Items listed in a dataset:
>>>>>

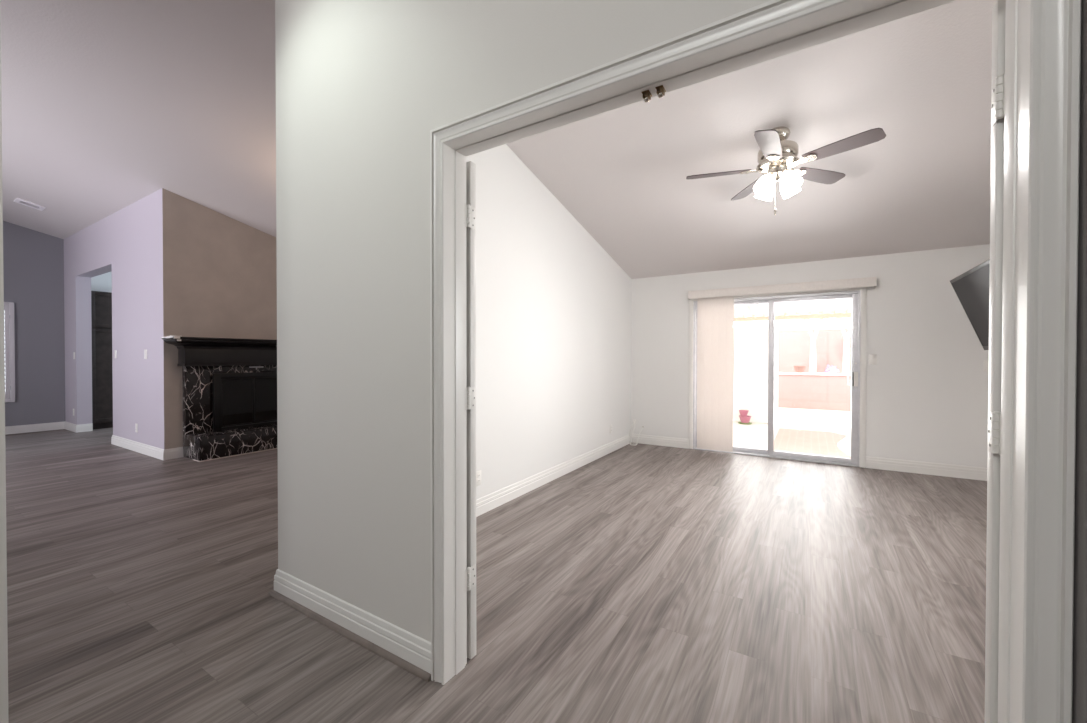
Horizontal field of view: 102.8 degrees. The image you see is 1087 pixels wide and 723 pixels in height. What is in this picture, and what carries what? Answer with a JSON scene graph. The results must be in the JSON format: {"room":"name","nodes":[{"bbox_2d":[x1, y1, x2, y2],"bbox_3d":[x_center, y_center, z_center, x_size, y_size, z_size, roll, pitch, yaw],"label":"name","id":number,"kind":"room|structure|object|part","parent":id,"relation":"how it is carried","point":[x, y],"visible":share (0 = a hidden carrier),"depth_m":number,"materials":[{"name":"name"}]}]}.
{"room":"hallway","nodes":[
{"label":"hallway","id":0,"kind":"room"},
{"bbox_2d":[0,16,8,722],"bbox_3d":[-2.531,-0.687,-0.056,0.120,3.852,3.262,0,1,32],"label":"wall","id":1,"kind":"structure","parent":0,"point":[4,718],"depth_m":1.31,"materials":[{"name":"white paint"}]},
{"bbox_2d":[3,221,111,426],"bbox_3d":[-8.731,-0.763,7.144,0.580,3.852,9.051,0,1,32],"label":"wall","id":2,"kind":"structure","parent":0,"point":[33,261],"depth_m":7.19,"materials":[{"name":"grey paint"}]},
{"bbox_2d":[4,302,14,402],"bbox_3d":[-8.851,-0.143,6.416,0.056,1.599,1.315,0,1,32],"label":"plantation shutter","id":3,"kind":"object","parent":2,"relation":"attached to","point":[9,334],"visible":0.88,"depth_m":6.93,"materials":[{"name":"white wood"}]},
{"bbox_3d":[-8.700,-0.145,6.679,0.022,1.495,0.604,0,1,32],"label":"shutter panel","id":4,"kind":"part","parent":3,"relation":"part of","materials":[{"name":"white"}]},
{"bbox_2d":[5,421,64,434],"bbox_3d":[-9.551,1.116,5.317,0.015,0.128,5.049,0,1,32],"label":"baseboard","id":5,"kind":"structure","parent":2,"relation":"attached to","point":[55,425],"depth_m":7.17,"materials":[{"name":"white wood"}]},
{"bbox_2d":[64,188,163,448],"bbox_3d":[-6.401,-0.473,6.437,4.434,3.290,0.180,0,1,32],"label":"wall","id":6,"kind":"structure","parent":0,"point":[128,242],"depth_m":5.88,"materials":[{"name":"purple paint"}]},
{"bbox_2d":[64,421,92,432],"bbox_3d":[-7.888,1.097,7.355,0.688,0.128,0.195,0,1,32],"label":"baseboard","id":7,"kind":"structure","parent":6,"relation":"attached to","point":[72,427],"depth_m":7.20,"materials":[{"name":"white wood"}]},
{"bbox_2d":[111,435,182,459],"bbox_3d":[-5.305,1.115,5.771,1.883,0.128,0.196,0,1,32],"label":"baseboard","id":8,"kind":"structure","parent":6,"relation":"attached to","point":[173,453],"depth_m":5.45,"materials":[{"name":"white wood"}]},
{"bbox_2d":[162,188,276,448],"bbox_3d":[-3.596,-0.476,6.958,0.200,3.290,4.002,0,1,32],"label":"wall","id":9,"kind":"structure","parent":0,"point":[220,270],"depth_m":5.58,"materials":[{"name":"beige paint"}]},
{"bbox_2d":[5,427,986,722],"bbox_3d":[-3.476,1.259,3.914,13.540,0.120,9.211,0,1,32],"label":"floor","id":10,"kind":"structure","parent":0,"point":[639,583],"depth_m":2.25,"materials":[{"name":"plastic"}]},
{"bbox_2d":[91,291,112,428],"bbox_3d":[-7.632,-0.024,7.845,0.488,2.362,0.917,0,1,32],"label":"pantry cabinet","id":11,"kind":"object","parent":10,"relation":"on","point":[101,302],"visible":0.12,"depth_m":7.46,"materials":[{"name":"brown wood"}]},
{"bbox_3d":[-7.552,-0.886,7.519,0.020,0.608,0.450,0,1,32],"label":"door","id":12,"kind":"part","parent":11,"relation":"part of","materials":[{"name":"brown wood"}]},
{"bbox_3d":[-7.553,0.242,7.530,0.020,1.605,0.450,0,1,32],"label":"door","id":13,"kind":"part","parent":11,"relation":"part of","materials":[{"name":"brown wood"}]},
{"bbox_2d":[161,335,277,461],"bbox_3d":[-3.860,0.430,5.888,0.490,1.499,1.930,0,1,32],"label":"fireplace","id":14,"kind":"object","parent":10,"relation":"on","point":[230,384],"visible":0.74,"depth_m":5.58,"materials":[{"name":"black stone"}]},
{"bbox_3d":[-4.083,0.540,5.793,0.016,0.623,0.392,0,1,32],"label":"glass door","id":15,"kind":"part","parent":14,"relation":"part of","materials":[{"name":"black glass"}]},
{"bbox_3d":[-4.084,0.542,5.794,0.005,0.589,0.364,0,1,32],"label":"pane","id":16,"kind":"part","parent":14,"relation":"part of","materials":[{"name":"black glass"}]},
{"bbox_3d":[-3.986,0.519,5.967,0.065,0.741,0.962,0,1,32],"label":"firebox frame","id":17,"kind":"part","parent":14,"relation":"part of","materials":[{"name":"black metal"}]},
{"bbox_3d":[-3.875,0.537,6.133,0.016,0.623,0.392,0,1,32],"label":"glass door","id":18,"kind":"part","parent":14,"relation":"part of","materials":[{"name":"black glass"}]},
{"bbox_3d":[-3.876,0.539,6.133,0.005,0.589,0.364,0,1,32],"label":"pane","id":19,"kind":"part","parent":14,"relation":"part of","materials":[{"name":"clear glass"}]},
{"bbox_2d":[629,420,642,444],"bbox_3d":[1.299,1.014,6.190,0.195,0.337,0.172,0,1,-43],"label":"cable","id":20,"kind":"object","parent":10,"relation":"on","point":[634,421],"visible":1,"depth_m":6.23,"materials":[{"name":"white plastic"}]},
{"bbox_2d":[0,0,996,278],"bbox_3d":[-3.132,-1.952,3.720,12.790,1.618,9.291,0,1,32],"label":"ceiling","id":21,"kind":"structure","parent":0,"point":[107,105],"depth_m":3.59,"materials":[{"name":"white paint"}]},
{"bbox_2d":[13,198,45,210],"bbox_3d":[-7.247,-2.215,6.118,0.225,0.070,0.266,0,1,32],"label":"ceiling vent","id":22,"kind":"object","parent":21,"relation":"in","point":[17,200],"visible":1,"depth_m":6.11,"materials":[{"name":"white metal"}]},
{"bbox_2d":[686,126,885,214],"bbox_3d":[1.713,-1.394,3.197,1.249,0.629,1.209,0,1,32],"label":"ceiling fan","id":23,"kind":"object","parent":21,"relation":"hanging from","point":[777,155],"visible":1,"depth_m":3.13,"materials":[{"name":"silver metal"}]},
{"bbox_3d":[1.344,-1.443,3.346,0.460,0.035,0.138,0,1,17],"label":"blade","id":24,"kind":"part","parent":23,"relation":"part of","materials":[{"name":"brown wood"}]},
{"bbox_3d":[1.731,-1.446,3.643,0.138,0.035,0.460,0,1,-1],"label":"blade","id":25,"kind":"part","parent":23,"relation":"part of","materials":[{"name":"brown wood"}]},
{"bbox_3d":[1.624,-1.303,3.194,0.140,0.154,0.142,0,1,32],"label":"lamp shade","id":26,"kind":"part","parent":23,"relation":"part of","materials":[{"name":"white glass"}]},
{"bbox_3d":[1.707,-1.304,3.347,0.142,0.154,0.140,0,1,32],"label":"lamp shade","id":27,"kind":"part","parent":23,"relation":"part of","materials":[{"name":"white glass"}]},
{"bbox_3d":[1.502,-1.439,2.889,0.144,0.035,0.464,0,1,32],"label":"blade","id":28,"kind":"part","parent":23,"relation":"part of","materials":[{"name":"brown wood"}]},
{"bbox_3d":[1.860,-1.303,3.265,0.140,0.154,0.142,0,1,32],"label":"lamp shade","id":29,"kind":"part","parent":23,"relation":"part of","materials":[{"name":"white glass"}]},
{"bbox_3d":[1.777,-1.302,3.111,0.142,0.154,0.140,0,1,32],"label":"lamp shade","id":30,"kind":"part","parent":23,"relation":"part of","materials":[{"name":"white glass"}]},
{"bbox_3d":[2.133,-1.443,3.366,0.460,0.035,0.138,0,1,-19],"label":"blade","id":31,"kind":"part","parent":23,"relation":"part of","materials":[{"name":"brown wood"}]},
{"bbox_3d":[1.994,-1.438,2.899,0.138,0.035,0.460,0,1,-37],"label":"blade","id":32,"kind":"part","parent":23,"relation":"part of","materials":[{"name":"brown wood"}]},
{"bbox_2d":[275,0,770,641],"bbox_3d":[0.402,-0.510,1.226,4.139,3.477,0.112,0,1,32],"label":"wall","id":33,"kind":"structure","parent":0,"point":[362,86],"depth_m":1.85,"materials":[{"name":"white paint"}]},
{"bbox_2d":[464,161,475,658],"bbox_3d":[-0.621,0.201,1.951,0.772,2.024,0.091,0,1,32],"label":"door","id":34,"kind":"structure","parent":33,"relation":"in","point":[470,206],"depth_m":1.76,"materials":[{"name":"white wood"}]},
{"bbox_2d":[642,90,651,102],"bbox_3d":[0.312,-0.796,1.308,0.022,0.025,0.036,0,1,32],"label":"roller catch","id":35,"kind":"object","parent":33,"relation":"attached to","point":[647,95],"visible":1,"depth_m":1.30,"materials":[{"name":"gold metal"}]},
{"bbox_3d":[0.312,-0.807,1.308,0.022,0.003,0.036,0,1,32],"label":"plate","id":36,"kind":"part","parent":35,"relation":"part of","materials":[{"name":"gold metal"}]},
{"bbox_2d":[655,85,665,97],"bbox_3d":[0.348,-0.795,1.286,0.022,0.025,0.036,0,1,32],"label":"roller catch","id":37,"kind":"object","parent":33,"relation":"attached to","point":[660,90],"visible":1,"depth_m":1.28,"materials":[{"name":"gold metal"}]},
{"bbox_3d":[0.348,-0.806,1.286,0.022,0.003,0.036,0,1,32],"label":"plate","id":38,"kind":"part","parent":37,"relation":"part of","materials":[{"name":"gold metal"}]},
{"bbox_2d":[445,0,1027,722],"bbox_3d":[0.310,0.202,1.289,1.550,2.052,0.112,0,1,32],"label":"trim","id":39,"kind":"structure","parent":33,"relation":"attached to","point":[858,7],"depth_m":1.08,"materials":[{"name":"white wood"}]},
{"bbox_2d":[430,0,1080,722],"bbox_3d":[0.275,0.177,1.233,1.651,2.102,0.019,0,1,32],"label":"trim","id":40,"kind":"structure","parent":33,"relation":"attached to","point":[1054,26],"depth_m":0.82,"materials":[{"name":"white wood"}]},
{"bbox_2d":[985,0,1005,722],"bbox_3d":[1.319,0.214,0.760,0.770,2.024,0.091,0,1,32],"label":"door","id":41,"kind":"structure","parent":33,"relation":"in","point":[999,9],"depth_m":0.96,"materials":[{"name":"white wood"}]},
{"bbox_2d":[466,144,631,499],"bbox_3d":[-0.026,-0.528,4.334,0.159,3.452,4.739,0,1,32],"label":"wall","id":42,"kind":"structure","parent":0,"point":[554,308],"depth_m":4.15,"materials":[{"name":"white paint"}]},
{"bbox_2d":[268,590,430,681],"bbox_3d":[-0.513,1.204,2.656,1.170,0.020,1.633,0,1,32],"label":"trim","id":43,"kind":"structure","parent":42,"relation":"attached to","point":[376,649],"depth_m":1.89,"materials":[{"name":"grey wood"}]},
{"bbox_2d":[274,434,631,673],"bbox_3d":[0.350,1.137,4.044,1.152,0.128,4.866,0,1,32],"label":"baseboard","id":44,"kind":"structure","parent":42,"relation":"attached to","point":[416,650],"depth_m":2.06,"materials":[{"name":"white wood"}]},
{"bbox_2d":[476,470,480,485],"bbox_3d":[-0.510,0.917,3.400,0.008,0.115,0.070,0,1,32],"label":"wall outlet","id":45,"kind":"object","parent":42,"relation":"attached to","point":[478,473],"visible":0.88,"depth_m":3.40,"materials":[{"name":"white plastic"}]},
{"bbox_2d":[631,244,989,467],"bbox_3d":[-0.975,-0.041,7.783,13.340,2.408,0.140,0,1,32],"label":"wall","id":46,"kind":"structure","parent":0,"point":[927,388],"depth_m":4.75,"materials":[{"name":"white paint"}]},
{"bbox_2d":[632,434,687,448],"bbox_3d":[1.628,1.118,6.105,0.797,0.128,0.015,0,1,32],"label":"baseboard","id":47,"kind":"structure","parent":46,"relation":"attached to","point":[643,439],"depth_m":6.09,"materials":[{"name":"white wood"}]},
{"bbox_2d":[693,290,860,466],"bbox_3d":[2.828,0.189,5.427,1.830,2.001,0.131,0,1,32],"label":"door","id":48,"kind":"structure","parent":46,"relation":"in","point":[855,295],"depth_m":5.25,"materials":[{"name":"metal"}]},
{"bbox_3d":[2.483,0.195,5.683,0.931,1.943,0.034,0,1,32],"label":"fixed panel","id":49,"kind":"part","parent":48,"relation":"part of","materials":[{"name":"glass"}]},
{"bbox_3d":[3.200,0.201,5.184,0.917,1.943,0.034,0,1,32],"label":"sliding panel","id":50,"kind":"part","parent":48,"relation":"part of","materials":[{"name":"glass"}]},
{"bbox_3d":[3.552,0.200,4.934,0.044,0.166,0.024,0,1,32],"label":"handle plate","id":51,"kind":"part","parent":48,"relation":"part of","materials":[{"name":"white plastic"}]},
{"bbox_2d":[688,287,866,467],"bbox_3d":[2.799,0.162,5.380,1.940,2.056,0.012,0,1,32],"label":"trim","id":52,"kind":"structure","parent":46,"relation":"attached to","point":[863,330],"depth_m":4.90,"materials":[{"name":"white wood"}]},
{"bbox_2d":[688,277,875,451],"bbox_3d":[2.808,0.115,5.315,2.005,2.095,0.112,0,1,32],"label":"vertical blind","id":53,"kind":"object","parent":46,"relation":"attached to","point":[715,341],"visible":1,"depth_m":5.63,"materials":[{"name":"fabric"}]},
{"bbox_2d":[869,354,876,364],"bbox_3d":[3.679,-0.022,4.840,0.070,0.115,0.008,0,1,32],"label":"light switch","id":54,"kind":"object","parent":46,"relation":"attached to","point":[872,357],"visible":1,"depth_m":4.84,"materials":[{"name":"white plastic"}]},
{"bbox_2d":[866,456,986,480],"bbox_3d":[4.105,1.135,4.586,1.122,0.128,0.015,0,1,32],"label":"baseboard","id":55,"kind":"structure","parent":46,"relation":"attached to","point":[947,470],"depth_m":4.60,"materials":[{"name":"white wood"}]},
{"bbox_2d":[983,360,988,371],"bbox_3d":[4.469,0.043,4.356,0.070,0.115,0.008,0,1,32],"label":"light switch","id":56,"kind":"object","parent":46,"relation":"attached to","point":[986,362],"visible":0.53,"depth_m":4.36,"materials":[{"name":"white plastic"}]},
{"bbox_2d":[1072,0,1086,722],"bbox_3d":[-0.056,-0.675,-1.025,0.128,3.852,4.200,0,1,32],"label":"wall","id":57,"kind":"structure","parent":0,"point":[1079,686],"depth_m":0.78,"materials":[{"name":"grey paint"}]},
{"bbox_3d":[3.392,-0.505,2.237,0.100,3.452,4.739,0,1,32],"label":"wall","id":58,"kind":"structure","parent":0,"visible":0},
{"bbox_2d":[950,259,989,349],"bbox_3d":[3.834,-0.448,3.548,0.513,0.693,1.240,0,1,32],"label":"television","id":59,"kind":"object","parent":58,"relation":"attached to","point":[971,287],"visible":0.26,"depth_m":3.85,"materials":[{"name":"grey"}]},
{"label":"outside","id":60,"kind":"structure","parent":0,"visible":0},
{"bbox_2d":[778,408,850,414],"bbox_3d":[9.632,1.246,16.040,30.000,0.190,25.009,0,1,32],"label":"ground","id":61,"kind":"structure","parent":60,"point":[779,409],"depth_m":10.44,"materials":[{"name":"white concrete"}]},
{"bbox_2d":[733,411,850,455],"bbox_3d":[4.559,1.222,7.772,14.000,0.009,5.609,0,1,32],"label":"patio slab","id":62,"kind":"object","parent":61,"relation":"on","point":[754,435],"visible":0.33,"depth_m":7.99,"materials":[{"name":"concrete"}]},
{"bbox_2d":[733,326,778,423],"bbox_3d":[2.588,0.253,9.664,4.650,1.890,0.170,0,1,32],"label":"wall","id":63,"kind":"structure","parent":62,"relation":"on","point":[750,386],"depth_m":8.60,"materials":[{"name":"white paint"}]},
{"bbox_2d":[733,298,851,321],"bbox_3d":[4.260,-0.038,7.271,10.000,2.522,4.454,0,1,32],"label":"patio cover","id":64,"kind":"object","parent":62,"relation":"on","point":[841,308],"visible":0.09,"depth_m":8.55,"materials":[{"name":"white"}]},
{"bbox_2d":[774,428,850,457],"bbox_3d":[4.022,1.231,6.487,1.010,0.009,2.700,0,1,32],"label":"outdoor rug","id":65,"kind":"object","parent":62,"relation":"on","point":[823,443],"visible":0.73,"depth_m":6.56,"materials":[{"name":"beige fabric"}]},
{"bbox_3d":[3.921,1.200,8.438,0.250,0.020,0.250,0,1,32],"label":"tray","id":66,"kind":"object","parent":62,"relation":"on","visible":0},
{"bbox_2d":[739,415,750,422],"bbox_3d":[3.921,1.124,8.437,0.224,0.130,0.224,0,1,32],"label":"pot","id":67,"kind":"object","parent":66,"relation":"on","point":[744,419],"visible":0.98,"depth_m":8.37,"materials":[{"name":"red"}]},
{"bbox_2d":[739,410,748,415],"bbox_3d":[3.900,1.006,8.449,0.184,0.110,0.184,0,1,32],"label":"bowl","id":68,"kind":"object","parent":67,"relation":"on","point":[742,412],"visible":1,"depth_m":8.40,"materials":[{"name":"red"}]},
{"bbox_2d":[778,372,850,410],"bbox_3d":[7.006,0.745,10.800,13.000,0.910,0.240,0,1,32],"label":"wall","id":69,"kind":"structure","parent":61,"relation":"on","point":[817,391],"depth_m":10.83,"materials":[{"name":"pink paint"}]},
{"bbox_2d":[793,366,805,372],"bbox_3d":[6.542,0.196,11.079,0.284,0.180,0.284,0,1,32],"label":"terracotta pot","id":70,"kind":"object","parent":69,"relation":"on","point":[798,369],"visible":1,"depth_m":10.99,"materials":[{"name":"brown ceramic"}]},
{"bbox_2d":[778,328,851,372],"bbox_3d":[7.755,0.149,12.012,15.000,2.080,0.180,0,1,32],"label":"wall","id":71,"kind":"structure","parent":61,"relation":"on","point":[793,345],"depth_m":12.11,"materials":[{"name":"white paint"}]},
{"bbox_3d":[7.382,0.774,11.411,13.000,0.840,1.245,0,1,32],"label":"planter bed","id":72,"kind":"object","parent":61,"relation":"on","visible":0},
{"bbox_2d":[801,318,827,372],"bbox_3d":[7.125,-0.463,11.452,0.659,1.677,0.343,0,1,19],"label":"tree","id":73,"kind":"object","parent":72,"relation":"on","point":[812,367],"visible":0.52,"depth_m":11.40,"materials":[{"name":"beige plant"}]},
{"bbox_2d":[824,365,838,372],"bbox_3d":[7.362,0.236,11.082,0.346,0.312,0.366,0,1,32],"label":"flowering plant","id":74,"kind":"object","parent":72,"relation":"on","point":[829,369],"visible":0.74,"depth_m":11.04,"materials":[{"name":"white plant"}]},
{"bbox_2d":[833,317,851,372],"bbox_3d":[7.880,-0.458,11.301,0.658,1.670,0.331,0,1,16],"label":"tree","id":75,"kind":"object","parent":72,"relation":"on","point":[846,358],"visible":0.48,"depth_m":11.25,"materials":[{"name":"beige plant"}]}
]}

<<<<<

## Problem statement
Pull each line containing "nodes" from the records.

## Answer space
Horizontal field of view: 102.8 degrees. The image you see is 1087 pixels wide and 723 pixels in height. What is in this picture, and what carries what? Answer with a JSON scene graph. The results must be in the JSON format: {"room":"name","nodes":[{"bbox_2d":[x1, y1, x2, y2],"bbox_3d":[x_center, y_center, z_center, x_size, y_size, z_size, roll, pitch, yaw],"label":"name","id":number,"kind":"room|structure|object|part","parent":id,"relation":"how it is carried","point":[x, y],"visible":share (0 = a hidden carrier),"depth_m":number,"materials":[{"name":"name"}]}]}.
{"room":"hallway","nodes":[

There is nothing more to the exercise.